En la conversación pueden surgir dos tipos de respuestas cerrada o abierta. La primera que significa que el oyente no ha escuchado ni comprendido lo dicho y corta la comunicación. Se le niega al niño el derecho a expresar sus sentimientos y demostrarlos.

En cambio en la segunda, el oyente ha escuchado lo mencionado por la otra persona, lo refleja en el mensaje del que habla y comprende los sentimientos que hay detrás de ellas. Se reconoce el derecho que el menor de edad tiene de sentir y expresarse.

CONFLICTO

“Los padres deben ser capaces de controlar sus sentimientos, reprimiendo la rabia o agresividad que en algún momento puedan sentir ante un conflicto con sus hijos. Deben resolver el problema de manera razonable sin ofender ni herir, es fundamental el controlar las palabras y los actos”, recalcó la terapeuta.

Los hijos aprenden a comportarse como lo hacen los padres por imitación, por esta razón es muy importante dar un buen ejemplo de cómo solucionar una situación conflictiva entre ambos.

“Los problemas hay que resolverlos en forma positiva, con diálogo y tratando de llegar a un acuerdo. Hay que ponerse en el lugar del hijo y procurar entenderlo. Tal vez el punto de vista de ellos sea distinto y es mejor hacerles razonar” explicó la terapeuta.

A continuación presentamos algunas situaciones que se deben evitar para no empeorar el problema: a) Hablar sólo del conflicto sin acudir a situaciones pasadas. b) No pensar que nuestro hijo es malo y no tiene solución. c) Permitir hablar al interlocutor sin interrupciones. d) Buscar una solución sin pensar que nosotros siempre tenemos la razón. e) Utilizar frases positivas como: “tú sabes hacerlo mejor”, “puedes aprovechar mejor tus capacidades para estudiar” en lugar de “eres un desastre” o “siempre llegas tarde”. f) No compararlo con alguien más. g) Demostrar amor y un buen ejemplo. h) No hablar mal de sus amigos ni personas importantes para él.

RELACIÓN NEGATIVA

Existen 11 categorías típicas de respuesta, pero en esta ocasión consideramos las más importantes, pregúntese en qué oportunidad contestó de esta forma a su hijo o hija:

1.- De orden, dirección y mandato, por ejemplo: “¡No me importa lo que hagan otros padres, tú tienes que hacer el trabajo del jardín!”.
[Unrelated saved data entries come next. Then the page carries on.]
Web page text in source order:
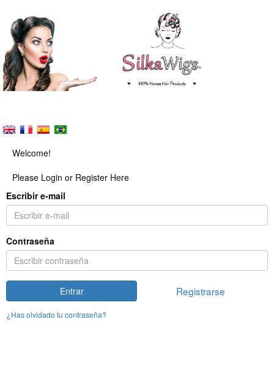
Welcome!
Please Login or Register Here
Escribir e-mail
Contraseña
Entrar Registrarse
¿Has olvidado tu contraseña?
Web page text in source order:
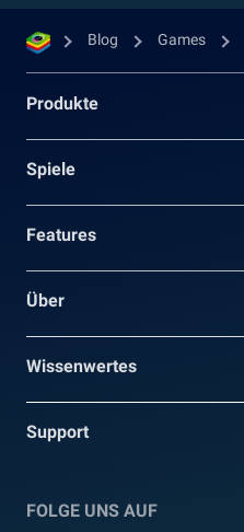
Blog Games
Produkte
Spiele
Features
Über
Wissenwertes
Support
FOLGE UNS AUF
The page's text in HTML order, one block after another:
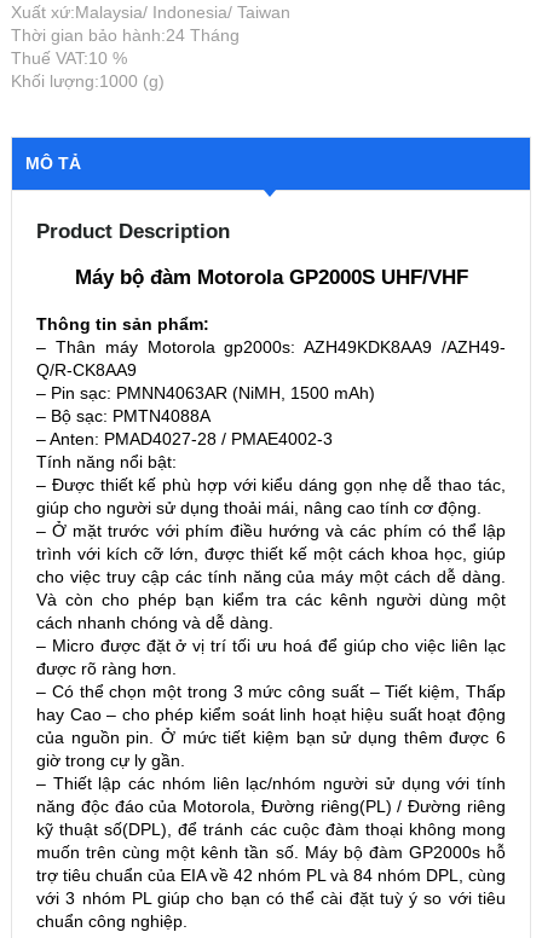
Xuất xứ:Malaysia/ Indonesia/ Taiwan
Thời gian bảo hành:24 Tháng
Thuế VAT:10 %
Khối lượng:1000 (g)
MÔ TẢ
Product Description
Máy bộ đàm Motorola GP2000S UHF/VHF
Thông tin sản phẩm:
– Thân máy Motorola gp2000s: AZH49KDK8AA9 /AZH49-
Q/R-CK8AA9
– Pin sạc: PMNN4063AR (NiMH, 1500 mAh)
– Bộ sạc: PMTN4088A
– Anten: PMAD4027-28 / PMAE4002-3
Tính năng nổi bật:
– Được thiết kế phù hợp với kiểu dáng gọn nhẹ dễ thao tác,
giúp cho người sử dụng thoải mái, nâng cao tính cơ động.
– Ở mặt trước với phím điều hướng và các phím có thể lập
trình với kích cỡ lớn, được thiết kế một cách khoa học, giúp
cho việc truy cập các tính năng của máy một cách dễ dàng.
Và còn cho phép bạn kiểm tra các kênh người dùng một
cách nhanh chóng và dễ dàng.
– Micro được đặt ở vị trí tối ưu hoá để giúp cho việc liên lạc
được rõ ràng hơn.
– Có thể chọn một trong 3 mức công suất – Tiết kiệm, Thấp
hay Cao – cho phép kiểm soát linh hoạt hiệu suất hoạt động
của nguồn pin. Ở mức tiết kiệm bạn sử dụng thêm được 6
giờ trong cự ly gần.
– Thiết lập các nhóm liên lạc/nhóm người sử dụng với tính
năng độc đáo của Motorola, Đường riêng(PL) / Đường riêng
kỹ thuật số(DPL), để tránh các cuộc đàm thoại không mong
muốn trên cùng một kênh tần số. Máy bộ đàm GP2000s hỗ
trợ tiêu chuẩn của EIA về 42 nhóm PL và 84 nhóm DPL, cùng
với 3 nhóm PL giúp cho bạn có thể cài đặt tuỳ ý so với tiêu
chuẩn công nghiệp.
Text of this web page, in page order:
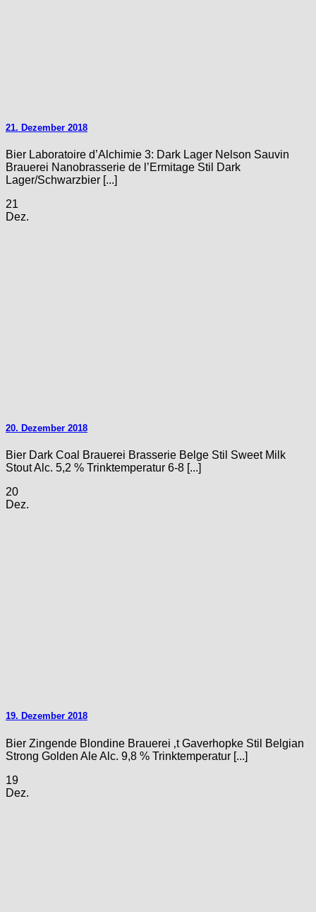
21. Dezember 2018
Bier Laboratoire d’Alchimie 3: Dark Lager Nelson Sauvin
Brauerei Nanobrasserie de l’Ermitage Stil Dark
Lager/Schwarzbier [...]
21
Dez.
20. Dezember 2018
Bier Dark Coal Brauerei Brasserie Belge Stil Sweet Milk
Stout Alc. 5,2 % Trinktemperatur 6-8 [...]
20
Dez.
19. Dezember 2018
Bier Zingende Blondine Brauerei ‚t Gaverhopke Stil Belgian
Strong Golden Ale Alc. 9,8 % Trinktemperatur [...]
19
Dez.

2.- De advertencia, amonestación y amenaza, por ejemplo: “¡Si haces eso, te vas a arrepentir!”.

3.- El sermonear: Deberías hacer esto… “Las personas responsables, en un caso como éste…”.

4.- Conferencias, argumentos lógicos, por ejemplo: “Cuando yo tenía tu edad, tenía que hacer el doble de cosas que tú”. “El 90 por ciento…”.

5.- Juzgar, criticar, culpar y estar en desacuerdo, por ejemplo: “Si fueras un buen hijo, estudiarías”.

El ser padre no es una tarea sencilla por este motivo es necesario conocer que muchas de las respuestas arriba señaladas son destructivas y perjudiciales para las relaciones de sus hijos con los demás, por eso se deben evitar.